Les spiraux résultants sont avantageusement dans un matériau de structure isotropique
avec une résistance mécanique importante tout en présentant une élasticité qui est
généralement indépendante de la température. De plus, un tel spiral peut aussi être
combiné avec un balancier réalisé selon le procédé de la présente invention afin d'obtenir
un système balancier spiral d'un isochronisme exceptionnel.
1. Procédé de réalisation d'au moins une pièce micromécanique en verre, comprenant les
étapes suivantes :
- se doter d'un premier wafer de verre (10) présentant un coefficient de dilatation
thermique inférieur à 5 x 10-6K-1,
- soudure d'un deuxième wafer de verre (14) présentant un coefficient de dilatation
thermique inférieur à 5 x 10-6K-1, au premier wafer, par l'intermédiaire d'une couche d'accroche (12), ladite pièce
étant destinée à être réalisée dans ledit deuxième wafer,
- croissance d'un masque métallique (16) sur le deuxième wafer,
- gravure traversante du deuxième wafer à travers le masque métallique, et
- libération de la pièce en éliminant la couche d'accroche.
2. Procédé selon la revendication 1, caractérisé en ce que ledit premier et ledit deuxième wafer sont choisis dans des verres présentant un
coefficient de dilatation thermique inférieur à 3 x 10-6K-1, de préférence inférieur à 2 x 10-6K-1.
3. Procédé selon l'une des revendications 1 et 2, caractérisé en ce que l'un et/ou l'autre des premier et deuxième wafers sont réalisés en verre céramique.
4. Procédé selon l'une des revendications 1 à 3, caractérisé en ce qu'il comprend en outre une étape d'élimination du masque métallique (16) avant l'élimination
de la couche d'accroche.
5. Procédé selon l'une des revendications précédentes,
caractérisé en ce que la croissance du masque métallique (16) est obtenue :
- par la mise en oeuvre d'un moule de résine photosensible (18) ayant la forme et
les dimensions de la pièce à réaliser, puis
- par la croissance galvanique de métal dans les espaces laissés libres par le moule
de résine photosensible,
- par dissolution du moule de résine photosensible de manière à libérer le masque
métallique.
6. Procédé selon l'une des revendications précédentes, caractérisé en ce que l'étape de gravure est effectuée par attaque plasma anisotrope en milieu fluoré,
réalisée dans un réacteur de type ICP (Inductively Coupled Plasma).

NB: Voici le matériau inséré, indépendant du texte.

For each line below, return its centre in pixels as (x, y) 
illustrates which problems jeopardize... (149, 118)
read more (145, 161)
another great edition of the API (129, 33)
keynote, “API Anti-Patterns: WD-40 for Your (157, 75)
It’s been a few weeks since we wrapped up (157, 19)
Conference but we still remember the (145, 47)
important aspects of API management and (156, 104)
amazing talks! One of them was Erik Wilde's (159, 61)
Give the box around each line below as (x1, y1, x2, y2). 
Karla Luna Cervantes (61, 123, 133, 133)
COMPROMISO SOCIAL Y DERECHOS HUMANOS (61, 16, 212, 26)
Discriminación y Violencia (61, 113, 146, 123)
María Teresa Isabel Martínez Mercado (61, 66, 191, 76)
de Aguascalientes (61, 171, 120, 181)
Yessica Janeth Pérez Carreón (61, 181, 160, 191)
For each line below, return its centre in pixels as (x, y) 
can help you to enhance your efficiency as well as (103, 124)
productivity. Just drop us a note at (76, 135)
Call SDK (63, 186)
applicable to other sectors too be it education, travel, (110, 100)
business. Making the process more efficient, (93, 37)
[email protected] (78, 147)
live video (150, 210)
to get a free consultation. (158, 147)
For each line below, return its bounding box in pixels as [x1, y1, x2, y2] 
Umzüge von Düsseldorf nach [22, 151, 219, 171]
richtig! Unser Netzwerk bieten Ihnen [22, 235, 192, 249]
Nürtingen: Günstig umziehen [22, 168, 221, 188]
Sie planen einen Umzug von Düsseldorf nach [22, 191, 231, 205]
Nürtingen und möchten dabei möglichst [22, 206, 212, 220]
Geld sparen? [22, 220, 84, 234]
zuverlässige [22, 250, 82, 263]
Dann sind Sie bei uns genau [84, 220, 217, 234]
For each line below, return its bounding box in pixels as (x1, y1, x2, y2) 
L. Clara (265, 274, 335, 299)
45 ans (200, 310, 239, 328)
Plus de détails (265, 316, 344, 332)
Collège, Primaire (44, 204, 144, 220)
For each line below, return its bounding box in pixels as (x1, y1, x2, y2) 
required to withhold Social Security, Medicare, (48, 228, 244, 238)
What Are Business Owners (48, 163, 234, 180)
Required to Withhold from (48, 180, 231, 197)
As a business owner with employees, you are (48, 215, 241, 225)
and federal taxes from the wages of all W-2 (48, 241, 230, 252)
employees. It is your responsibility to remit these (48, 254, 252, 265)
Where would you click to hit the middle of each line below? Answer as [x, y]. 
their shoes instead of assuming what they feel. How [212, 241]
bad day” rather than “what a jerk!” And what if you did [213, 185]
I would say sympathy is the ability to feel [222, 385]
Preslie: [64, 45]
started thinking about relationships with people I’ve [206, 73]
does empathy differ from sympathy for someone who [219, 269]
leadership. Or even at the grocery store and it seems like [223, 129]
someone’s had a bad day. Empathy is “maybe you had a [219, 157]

7. Procédé selon la revendication 6,
caractérisé en ce que l'attaque plasma anisotrope est effectuée avec les paramètres suivants :
- Température du substrat : compris entre -5 et -20°C, particulièrement - 10°C;
- Débit de C4F8: compris entre 10 et 20sccm, particulièrement 17sccm;
- Débit d'Ar : compris entre 20 et 80sccm, particulièrement 50sccm;
- Pression de travail : comprise entre 2 et 20.10-3mbar, particulièrement 8.10-3mbar;
- Puissance RF de plasma: compris entre 2000 et 3500W, particulièrement 2800W ;
- Puissance RF de porte substrat: compris entre 100 et 500W, particulièrement 200W.

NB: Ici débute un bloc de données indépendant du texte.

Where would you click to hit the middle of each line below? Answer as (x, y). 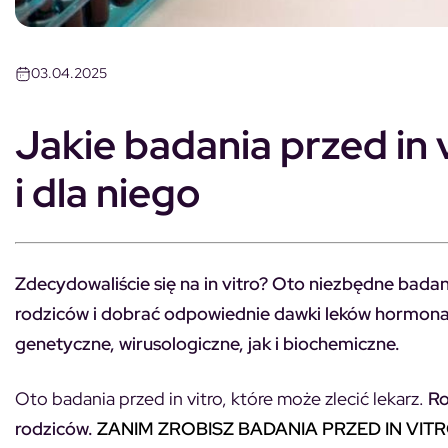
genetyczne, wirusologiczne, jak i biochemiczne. (207, 343)
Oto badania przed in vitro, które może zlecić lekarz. (221, 398)
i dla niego (107, 192)
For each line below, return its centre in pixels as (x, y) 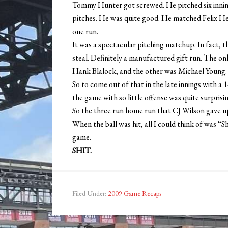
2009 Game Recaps (135, 194)
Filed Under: (90, 194)
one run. (85, 32)
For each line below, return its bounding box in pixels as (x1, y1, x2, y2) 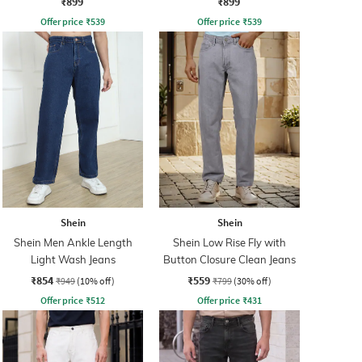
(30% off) (234, 274, 271, 287)
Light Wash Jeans (30, 252, 116, 266)
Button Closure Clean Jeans (163, 252, 296, 266)
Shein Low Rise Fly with (173, 235, 286, 249)
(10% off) (77, 274, 115, 287)
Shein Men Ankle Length (13, 235, 133, 249)
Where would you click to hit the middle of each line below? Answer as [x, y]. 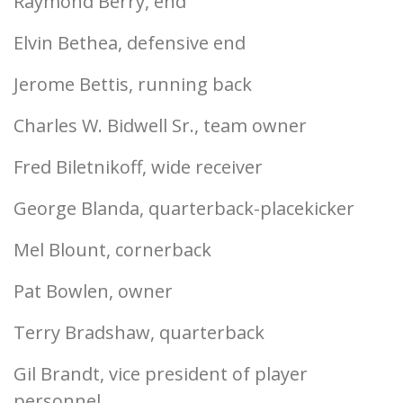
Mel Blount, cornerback [112, 250]
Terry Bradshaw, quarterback [139, 332]
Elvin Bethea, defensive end [130, 43]
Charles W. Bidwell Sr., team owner [160, 125]
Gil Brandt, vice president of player [161, 374]
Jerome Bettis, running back [133, 84]
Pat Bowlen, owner [93, 291]
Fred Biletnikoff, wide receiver [138, 167]
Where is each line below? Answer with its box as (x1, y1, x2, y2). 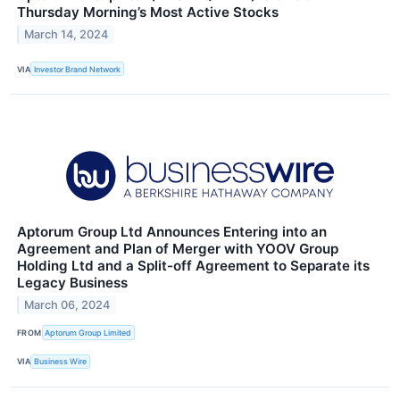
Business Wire (34, 356, 87, 367)
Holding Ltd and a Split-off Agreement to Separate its (17, 257, 370, 275)
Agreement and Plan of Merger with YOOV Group (17, 240, 338, 258)
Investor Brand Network (34, 63, 121, 74)
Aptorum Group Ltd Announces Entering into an (17, 223, 327, 241)
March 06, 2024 (24, 298, 111, 312)
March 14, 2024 (24, 28, 109, 41)
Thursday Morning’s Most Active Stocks (17, 4, 279, 21)
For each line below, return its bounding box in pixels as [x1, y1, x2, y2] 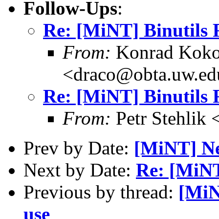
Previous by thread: [23, 181, 178, 202]
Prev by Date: [23, 137, 134, 158]
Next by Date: [23, 159, 136, 180]
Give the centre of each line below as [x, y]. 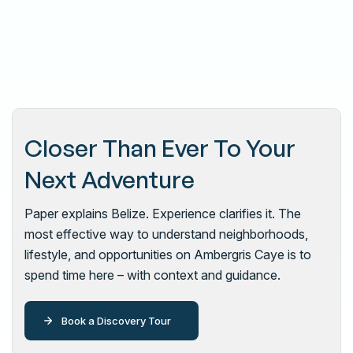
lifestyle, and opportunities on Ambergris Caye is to [168, 255]
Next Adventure [110, 179]
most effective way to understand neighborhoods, [166, 234]
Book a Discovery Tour [116, 321]
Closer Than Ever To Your [160, 148]
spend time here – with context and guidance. [152, 275]
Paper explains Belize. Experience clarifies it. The [163, 214]

8. Procédé selon l'une des revendications précédentes, caractérisé en ce que l'étape de libération est effectuée par gravure isotrope.
9. Procédé selon la revendication 8,
caractérisé en ce que ladite gravure isotrope est effectuée avec les paramètres suivants :
- Température du substrat : compris entre 0 et 50°C, particulièrement 20°C;
- Débit de SF6: compris entre 100 et 500sccm, particulièrement 300sccm;
- Puissance RF plasma : compris entre 1000 et 2000W, particulièrement 1500W;
- Aucune puissance sur le porte substrat.

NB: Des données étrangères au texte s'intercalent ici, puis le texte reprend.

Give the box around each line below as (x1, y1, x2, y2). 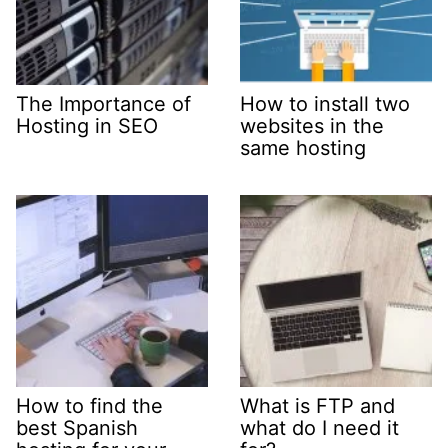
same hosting (240, 136, 366, 161)
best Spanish (16, 416, 138, 441)
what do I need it (240, 416, 399, 441)
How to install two (240, 92, 410, 117)
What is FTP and (240, 394, 395, 419)
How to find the (16, 394, 163, 419)
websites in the (240, 114, 384, 139)
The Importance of (16, 92, 191, 117)
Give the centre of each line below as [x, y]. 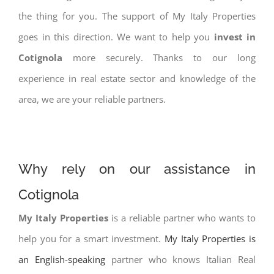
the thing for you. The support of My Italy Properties [137, 16]
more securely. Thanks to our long [159, 57]
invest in [235, 37]
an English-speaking [62, 259]
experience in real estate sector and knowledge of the [137, 78]
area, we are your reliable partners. [92, 99]
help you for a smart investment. [91, 239]
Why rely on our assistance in [137, 169]
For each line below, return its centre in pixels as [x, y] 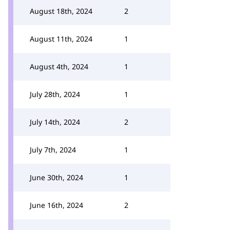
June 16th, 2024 [56, 205]
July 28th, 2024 [55, 94]
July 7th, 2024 [53, 150]
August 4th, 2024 [59, 66]
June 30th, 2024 [56, 177]
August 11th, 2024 [61, 39]
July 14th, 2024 [55, 122]
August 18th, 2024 [61, 11]
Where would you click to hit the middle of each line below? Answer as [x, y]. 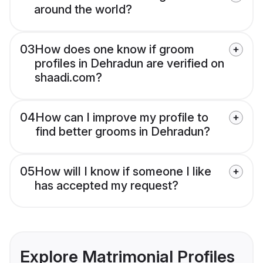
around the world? [83, 10]
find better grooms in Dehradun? [123, 132]
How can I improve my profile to [122, 118]
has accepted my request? [107, 186]
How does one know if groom [114, 50]
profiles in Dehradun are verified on [129, 64]
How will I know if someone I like [123, 172]
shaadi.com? [68, 78]
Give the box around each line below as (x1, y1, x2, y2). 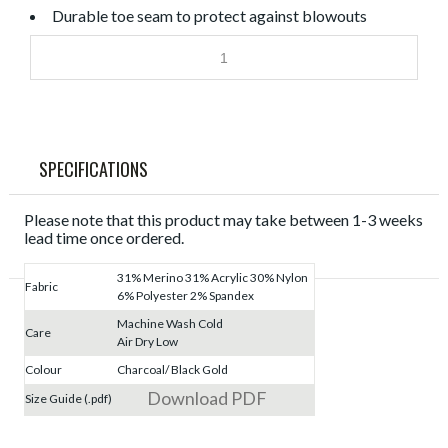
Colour (24, 362, 62, 378)
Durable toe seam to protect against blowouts (52, 6, 368, 26)
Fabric (24, 279, 58, 295)
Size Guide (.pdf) (24, 391, 112, 407)
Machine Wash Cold (117, 316, 224, 332)
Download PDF (147, 387, 268, 410)
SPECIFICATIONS (38, 156, 148, 183)
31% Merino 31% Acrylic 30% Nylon (117, 270, 309, 286)
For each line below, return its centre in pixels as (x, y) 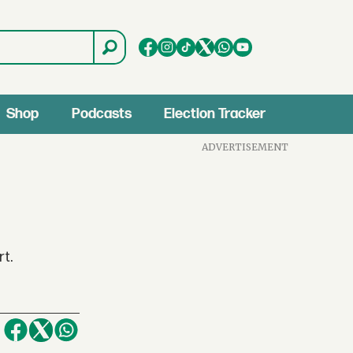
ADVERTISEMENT (245, 147)
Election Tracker (215, 114)
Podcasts (101, 114)

10. Procédé selon l'une des revendications précédentes, caractérisé en ce que la couche d'accroche (12) est réalisée en silicium amorphe.
11. Procédé selon l'une des revendications précédentes, caractérisé en ce que le premier et le deuxième wafers ont une épaisseur comprise entre 100 et 200µm, typiquement
de 150µm.
12. Procédé selon l'une des revendications précédentes, caractérisé en ce que le premier et le deuxième wafers sont identiques en termes de type de verre, de l'épaisseur
et des dimensions de surface, et en ce que le premier et le deuxième wafers sont entièrement superposés l'un à l'autre lors
de l'étape de soudure.
13. Procédé selon l'une des revendications précédentes, caractérisé en ce que la couche d'accroche est déposée sur le premier wafer avant l'étape de soudure.
14. Procédé selon l'une des revendications précédentes, caractérisé en ce que la soudure des premier et deuxième wafers est réalisée par soudure anodique.
15. Pièce micromécanique en verre réalisée par un procédé selon l'une des revendications
précédentes.
16. Pièce micromécanique selon la revendication 15, caractérisée en ce que le deuxième wafer (14) est en un verre céramique qui possède une structure isotropique
et a un coefficient thermique de dilatation qui est inférieur à 5 x 10-6K-1.
17. Pièce micromécanique selon la revendication 15 ou 16, caractérisée en ce que la pièce est un ressort spiral.
18. Pièce micromécanique selon la revendication 15 ou 16, caractérisée en ce que la pièce est un balancier.